### [Exercise aim]
Within the material below, locate the line with "tasks. Check them" and the line with "Chess-game-using-VB.net (5, 4, 122, 15)", then return those two lines and all lines between them, exactly as written.

### [Data for this exercise]
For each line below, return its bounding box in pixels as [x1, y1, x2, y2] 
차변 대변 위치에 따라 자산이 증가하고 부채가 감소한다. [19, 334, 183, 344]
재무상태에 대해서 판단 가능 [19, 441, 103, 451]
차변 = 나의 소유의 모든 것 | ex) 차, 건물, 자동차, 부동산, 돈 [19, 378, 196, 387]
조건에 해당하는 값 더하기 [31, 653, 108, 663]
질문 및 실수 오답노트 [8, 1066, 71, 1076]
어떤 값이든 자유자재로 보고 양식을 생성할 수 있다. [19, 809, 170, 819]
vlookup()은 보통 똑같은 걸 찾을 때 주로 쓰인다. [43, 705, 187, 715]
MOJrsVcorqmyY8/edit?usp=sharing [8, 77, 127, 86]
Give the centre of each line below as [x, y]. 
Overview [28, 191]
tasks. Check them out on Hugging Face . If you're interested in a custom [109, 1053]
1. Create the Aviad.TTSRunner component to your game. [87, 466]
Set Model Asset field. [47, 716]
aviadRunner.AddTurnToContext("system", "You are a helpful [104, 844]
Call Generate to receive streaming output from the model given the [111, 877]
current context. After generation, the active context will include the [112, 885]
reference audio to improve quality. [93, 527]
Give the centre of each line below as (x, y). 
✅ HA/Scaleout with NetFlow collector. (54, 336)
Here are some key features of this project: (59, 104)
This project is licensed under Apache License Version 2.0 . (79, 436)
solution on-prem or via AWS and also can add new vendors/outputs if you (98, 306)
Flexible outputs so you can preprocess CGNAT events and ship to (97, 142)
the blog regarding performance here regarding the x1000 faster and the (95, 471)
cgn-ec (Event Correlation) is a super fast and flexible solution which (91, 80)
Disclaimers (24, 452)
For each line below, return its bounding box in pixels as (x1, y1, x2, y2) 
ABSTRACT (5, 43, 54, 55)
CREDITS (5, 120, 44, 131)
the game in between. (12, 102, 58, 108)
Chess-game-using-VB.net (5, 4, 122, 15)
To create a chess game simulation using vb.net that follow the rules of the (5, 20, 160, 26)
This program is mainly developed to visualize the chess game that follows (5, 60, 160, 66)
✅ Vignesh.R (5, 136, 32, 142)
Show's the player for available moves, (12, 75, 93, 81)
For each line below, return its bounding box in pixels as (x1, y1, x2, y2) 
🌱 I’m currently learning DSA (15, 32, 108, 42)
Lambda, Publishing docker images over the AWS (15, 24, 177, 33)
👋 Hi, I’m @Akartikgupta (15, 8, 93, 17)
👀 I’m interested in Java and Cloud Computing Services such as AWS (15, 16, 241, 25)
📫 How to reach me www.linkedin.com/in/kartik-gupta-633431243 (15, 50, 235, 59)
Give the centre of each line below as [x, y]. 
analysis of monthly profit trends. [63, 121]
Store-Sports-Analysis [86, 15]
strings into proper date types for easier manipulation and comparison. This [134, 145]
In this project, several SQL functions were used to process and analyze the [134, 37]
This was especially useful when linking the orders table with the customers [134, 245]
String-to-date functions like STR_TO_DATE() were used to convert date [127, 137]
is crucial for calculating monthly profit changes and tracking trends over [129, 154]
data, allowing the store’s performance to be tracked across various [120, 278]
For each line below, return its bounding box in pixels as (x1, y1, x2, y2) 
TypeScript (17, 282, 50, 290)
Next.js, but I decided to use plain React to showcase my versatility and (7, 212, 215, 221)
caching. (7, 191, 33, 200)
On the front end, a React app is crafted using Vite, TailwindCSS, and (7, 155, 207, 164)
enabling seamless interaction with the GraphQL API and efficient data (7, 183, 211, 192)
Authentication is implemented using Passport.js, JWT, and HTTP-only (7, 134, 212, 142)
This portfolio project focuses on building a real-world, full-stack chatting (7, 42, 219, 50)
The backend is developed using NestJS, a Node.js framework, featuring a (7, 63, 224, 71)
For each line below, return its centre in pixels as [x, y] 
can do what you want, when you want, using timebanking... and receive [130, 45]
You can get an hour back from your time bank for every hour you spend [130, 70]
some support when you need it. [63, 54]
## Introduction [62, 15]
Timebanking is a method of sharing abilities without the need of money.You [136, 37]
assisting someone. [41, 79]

### [Solved problem]
tasks. Check them out on Hugging Face . If you're interested in a custom [109, 1053]
1. Create the Aviad.TTSRunner component to your game. [87, 466]
Set Model Asset field. [47, 716]
aviadRunner.AddTurnToContext("system", "You are a helpful [104, 844]
Call Generate to receive streaming output from the model given the [111, 877]
current context. After generation, the active context will include the [112, 885]
reference audio to improve quality. [93, 527]
Give the centre of each line below as (x, y). 
✅ HA/Scaleout with NetFlow collector. (54, 336)
Here are some key features of this project: (59, 104)
This project is licensed under Apache License Version 2.0 . (79, 436)
solution on-prem or via AWS and also can add new vendors/outputs if you (98, 306)
Flexible outputs so you can preprocess CGNAT events and ship to (97, 142)
the blog regarding performance here regarding the x1000 faster and the (95, 471)
cgn-ec (Event Correlation) is a super fast and flexible solution which (91, 80)
Disclaimers (24, 452)
For each line below, return its bounding box in pixels as (x1, y1, x2, y2) 
ABSTRACT (5, 43, 54, 55)
CREDITS (5, 120, 44, 131)
the game in between. (12, 102, 58, 108)
Chess-game-using-VB.net (5, 4, 122, 15)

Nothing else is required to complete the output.